Integration of Artificial Intelligence into the Educational Process: Challenges, Opportunities and Pedagogical Strategies
摘要
The present article is dedicated to the analysis of the strategic dimensions inherent in the integration of artificial intelligence (AI) technologies within the educational milieu of technical universities. The focal point of this analysis encompasses models of interaction between the controlling and controlled subsystems, the development of pedagogical knowledge bases, and the utilisation of intelligent platforms for the optimisation of the learning environment. The text examines methods for transforming educational processes through adaptive algorithms, hybrid models, and AI tools that foster personalised learning and increase the efficiency of professional training. The study proposes a model of interaction between educational subsystems that employs artificial intelligence (AI). This model incorporates structured, static, dynamic and operational knowledge to facilitate decision-making processes.
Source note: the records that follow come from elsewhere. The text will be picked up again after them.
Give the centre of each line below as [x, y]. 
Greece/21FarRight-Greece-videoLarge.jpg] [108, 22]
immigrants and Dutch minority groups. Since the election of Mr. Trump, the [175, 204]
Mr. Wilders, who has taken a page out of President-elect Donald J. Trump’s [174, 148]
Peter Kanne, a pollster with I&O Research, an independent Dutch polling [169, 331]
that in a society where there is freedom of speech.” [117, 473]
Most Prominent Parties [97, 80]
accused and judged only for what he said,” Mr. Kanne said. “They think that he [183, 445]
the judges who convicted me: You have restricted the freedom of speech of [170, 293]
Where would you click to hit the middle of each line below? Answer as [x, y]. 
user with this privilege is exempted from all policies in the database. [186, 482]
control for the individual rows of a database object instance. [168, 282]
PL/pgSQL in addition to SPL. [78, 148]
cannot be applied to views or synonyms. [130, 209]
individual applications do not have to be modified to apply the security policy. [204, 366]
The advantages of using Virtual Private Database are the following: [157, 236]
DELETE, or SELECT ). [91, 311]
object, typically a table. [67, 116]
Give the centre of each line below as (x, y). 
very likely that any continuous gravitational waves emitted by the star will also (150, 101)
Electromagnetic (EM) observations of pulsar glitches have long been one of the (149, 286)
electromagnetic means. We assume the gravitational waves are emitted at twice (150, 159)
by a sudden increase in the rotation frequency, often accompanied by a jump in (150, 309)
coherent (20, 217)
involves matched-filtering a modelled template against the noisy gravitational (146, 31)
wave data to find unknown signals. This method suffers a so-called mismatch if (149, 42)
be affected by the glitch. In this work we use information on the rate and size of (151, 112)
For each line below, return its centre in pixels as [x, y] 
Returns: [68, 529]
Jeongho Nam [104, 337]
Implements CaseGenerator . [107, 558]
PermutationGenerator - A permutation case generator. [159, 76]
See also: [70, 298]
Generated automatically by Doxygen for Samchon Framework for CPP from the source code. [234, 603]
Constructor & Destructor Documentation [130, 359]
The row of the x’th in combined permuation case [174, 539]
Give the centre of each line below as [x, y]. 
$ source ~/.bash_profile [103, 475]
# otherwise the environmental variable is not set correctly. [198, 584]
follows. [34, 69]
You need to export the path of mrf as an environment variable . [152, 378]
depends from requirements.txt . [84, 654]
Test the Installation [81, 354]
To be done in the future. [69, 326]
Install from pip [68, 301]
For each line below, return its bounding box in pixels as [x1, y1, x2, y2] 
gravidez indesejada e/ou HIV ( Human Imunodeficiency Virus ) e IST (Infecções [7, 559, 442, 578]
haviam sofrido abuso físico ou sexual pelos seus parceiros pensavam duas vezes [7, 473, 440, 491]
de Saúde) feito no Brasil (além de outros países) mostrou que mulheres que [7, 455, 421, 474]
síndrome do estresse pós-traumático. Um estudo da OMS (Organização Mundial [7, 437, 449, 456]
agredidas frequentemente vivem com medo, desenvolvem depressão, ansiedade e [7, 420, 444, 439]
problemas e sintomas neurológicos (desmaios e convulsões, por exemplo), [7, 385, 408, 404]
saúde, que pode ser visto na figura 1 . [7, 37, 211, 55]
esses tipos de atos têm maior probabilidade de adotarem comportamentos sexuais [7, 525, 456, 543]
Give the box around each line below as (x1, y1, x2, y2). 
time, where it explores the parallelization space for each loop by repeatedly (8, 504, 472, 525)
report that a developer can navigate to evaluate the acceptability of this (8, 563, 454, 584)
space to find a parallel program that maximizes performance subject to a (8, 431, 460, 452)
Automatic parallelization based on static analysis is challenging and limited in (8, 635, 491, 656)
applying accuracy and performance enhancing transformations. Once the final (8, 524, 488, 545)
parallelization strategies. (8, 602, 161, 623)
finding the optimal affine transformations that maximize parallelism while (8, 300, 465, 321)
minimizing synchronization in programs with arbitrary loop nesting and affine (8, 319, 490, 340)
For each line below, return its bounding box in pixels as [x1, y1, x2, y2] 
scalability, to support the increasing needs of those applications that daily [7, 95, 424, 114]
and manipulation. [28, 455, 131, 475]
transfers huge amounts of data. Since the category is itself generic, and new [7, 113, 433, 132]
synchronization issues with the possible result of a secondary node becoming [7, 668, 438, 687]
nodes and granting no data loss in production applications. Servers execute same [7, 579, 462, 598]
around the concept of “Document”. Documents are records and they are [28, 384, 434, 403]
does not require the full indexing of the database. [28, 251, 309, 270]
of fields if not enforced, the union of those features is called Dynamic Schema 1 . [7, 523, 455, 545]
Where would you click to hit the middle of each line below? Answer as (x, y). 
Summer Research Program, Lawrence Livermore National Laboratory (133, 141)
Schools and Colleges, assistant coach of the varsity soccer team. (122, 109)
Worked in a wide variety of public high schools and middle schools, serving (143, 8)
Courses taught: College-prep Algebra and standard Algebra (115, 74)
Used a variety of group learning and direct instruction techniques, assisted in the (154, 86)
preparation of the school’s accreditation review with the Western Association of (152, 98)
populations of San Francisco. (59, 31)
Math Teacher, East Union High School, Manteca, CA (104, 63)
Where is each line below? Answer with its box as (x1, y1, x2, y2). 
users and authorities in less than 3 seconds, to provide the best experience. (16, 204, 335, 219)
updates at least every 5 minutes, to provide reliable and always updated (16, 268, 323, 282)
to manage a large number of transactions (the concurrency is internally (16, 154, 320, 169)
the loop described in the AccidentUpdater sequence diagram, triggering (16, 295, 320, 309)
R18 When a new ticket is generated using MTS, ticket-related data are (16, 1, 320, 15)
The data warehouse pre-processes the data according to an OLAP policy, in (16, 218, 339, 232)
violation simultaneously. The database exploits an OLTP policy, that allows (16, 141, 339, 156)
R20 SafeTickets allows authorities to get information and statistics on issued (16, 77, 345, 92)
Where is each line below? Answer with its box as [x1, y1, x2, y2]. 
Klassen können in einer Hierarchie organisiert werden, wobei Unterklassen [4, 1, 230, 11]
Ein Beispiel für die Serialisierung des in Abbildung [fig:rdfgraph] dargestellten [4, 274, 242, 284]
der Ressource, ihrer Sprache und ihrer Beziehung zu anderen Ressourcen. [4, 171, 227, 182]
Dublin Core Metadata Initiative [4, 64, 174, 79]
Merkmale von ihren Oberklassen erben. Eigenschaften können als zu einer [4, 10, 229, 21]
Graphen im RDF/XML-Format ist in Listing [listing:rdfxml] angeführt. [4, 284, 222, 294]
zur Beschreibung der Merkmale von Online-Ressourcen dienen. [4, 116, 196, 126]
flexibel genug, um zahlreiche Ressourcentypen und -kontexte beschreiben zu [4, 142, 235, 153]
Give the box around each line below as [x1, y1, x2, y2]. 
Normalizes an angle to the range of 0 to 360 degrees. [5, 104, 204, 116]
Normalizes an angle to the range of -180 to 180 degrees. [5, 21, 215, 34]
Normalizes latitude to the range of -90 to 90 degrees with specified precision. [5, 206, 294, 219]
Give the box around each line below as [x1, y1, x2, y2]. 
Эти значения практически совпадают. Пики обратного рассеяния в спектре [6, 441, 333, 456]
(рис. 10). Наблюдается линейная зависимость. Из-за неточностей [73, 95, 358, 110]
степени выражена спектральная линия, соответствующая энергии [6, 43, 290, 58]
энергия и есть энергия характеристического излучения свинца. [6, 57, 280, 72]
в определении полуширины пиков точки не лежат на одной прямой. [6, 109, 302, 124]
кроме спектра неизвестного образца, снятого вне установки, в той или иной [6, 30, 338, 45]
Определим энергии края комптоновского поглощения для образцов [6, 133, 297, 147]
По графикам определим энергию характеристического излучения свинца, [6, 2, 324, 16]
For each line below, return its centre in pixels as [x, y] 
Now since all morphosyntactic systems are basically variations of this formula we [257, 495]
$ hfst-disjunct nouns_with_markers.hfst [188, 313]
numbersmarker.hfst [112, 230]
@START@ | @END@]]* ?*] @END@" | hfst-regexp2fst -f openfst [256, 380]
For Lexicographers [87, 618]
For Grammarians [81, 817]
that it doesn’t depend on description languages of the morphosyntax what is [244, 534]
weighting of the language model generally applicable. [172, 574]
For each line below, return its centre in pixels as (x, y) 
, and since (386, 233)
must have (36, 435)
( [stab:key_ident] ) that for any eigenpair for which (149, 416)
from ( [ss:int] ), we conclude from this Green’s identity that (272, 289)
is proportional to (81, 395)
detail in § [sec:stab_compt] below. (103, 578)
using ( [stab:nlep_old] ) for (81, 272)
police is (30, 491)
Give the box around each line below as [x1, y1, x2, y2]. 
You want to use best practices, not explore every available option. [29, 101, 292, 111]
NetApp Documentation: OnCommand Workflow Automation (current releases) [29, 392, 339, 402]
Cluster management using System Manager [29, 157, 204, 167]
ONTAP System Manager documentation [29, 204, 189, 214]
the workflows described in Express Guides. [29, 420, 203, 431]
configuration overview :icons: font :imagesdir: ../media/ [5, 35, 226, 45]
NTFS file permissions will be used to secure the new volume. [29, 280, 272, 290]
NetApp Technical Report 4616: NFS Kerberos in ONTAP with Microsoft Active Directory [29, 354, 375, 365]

The integration of multiple AI platforms has been demonstrated to provide a number of advantages, including automation, adaptive learning and material visualisation. The findings illustrate a cyclical approach to process enhancement, emphasising the utilisation of hybrid models that integrate expert knowledge with algorithms. This approach has been demonstrated to facilitate the development of systemic thinking and the practical competencies of students specialising in technical disciplines. Subsequent research concentrates on the development of algorithms for a more profound analysis of the causal mechanisms of AI effectiveness in education. This analysis includes the empirical testing of hybrid models in real university environments. A promising avenue for future research lies in the study of the impact of intelligent systems on the psychological aspects of learning, such as motivation and cognitive load. Furthermore, there is potential for integration with new technologies, including machine learning, for the purpose of predicting academic trajectories.